Here is a case when vigorous ministerial intervention at EU level was called for from the word go. The consequences of inertia are too ugly to behold. Yet public opinion has nothing to go by except the complaints on behalf of the importers. The least that one would have expected is for the government to keep Parliament and the general public au courant with the state of play, and the government’s initiatives, if any, to head off a crisis.

Foot-dragging

3. Regulatory bodies like the Malta Resources Authority and the Office for Fair Competition have only recently been in the news – the first for its unexplainable delay to carry out an independent audit of the way fuel-hedging arrangements were being conducted, and the second over its seeming insensitivity when there was a public outcry over the blocking of sport content on Italian TV cannels by a cable TV company.
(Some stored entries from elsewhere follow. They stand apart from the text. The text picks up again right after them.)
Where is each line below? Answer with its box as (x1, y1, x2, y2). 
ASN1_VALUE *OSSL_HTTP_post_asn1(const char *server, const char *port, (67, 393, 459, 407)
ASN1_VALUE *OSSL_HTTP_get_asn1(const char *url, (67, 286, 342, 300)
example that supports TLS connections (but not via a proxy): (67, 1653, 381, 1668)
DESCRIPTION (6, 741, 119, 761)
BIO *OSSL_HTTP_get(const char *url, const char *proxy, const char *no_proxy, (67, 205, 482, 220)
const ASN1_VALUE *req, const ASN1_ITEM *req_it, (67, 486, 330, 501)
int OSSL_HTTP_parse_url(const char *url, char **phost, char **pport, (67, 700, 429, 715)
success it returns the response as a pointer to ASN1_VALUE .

These and similar burning issues affect the tax-paying citizen. Regulatory bodies are meant to be watchdogs of the public interest. If they dodge national issues or drag their feet in deference to the interests of the big battalions, it is the responsibility of ministers to pounce upon them like a ton of bricks. If and when they don’t, the electorate speculates in search of satisfactory answers.

The answer is more often than not attributable to inertia, or incompetence, or worse.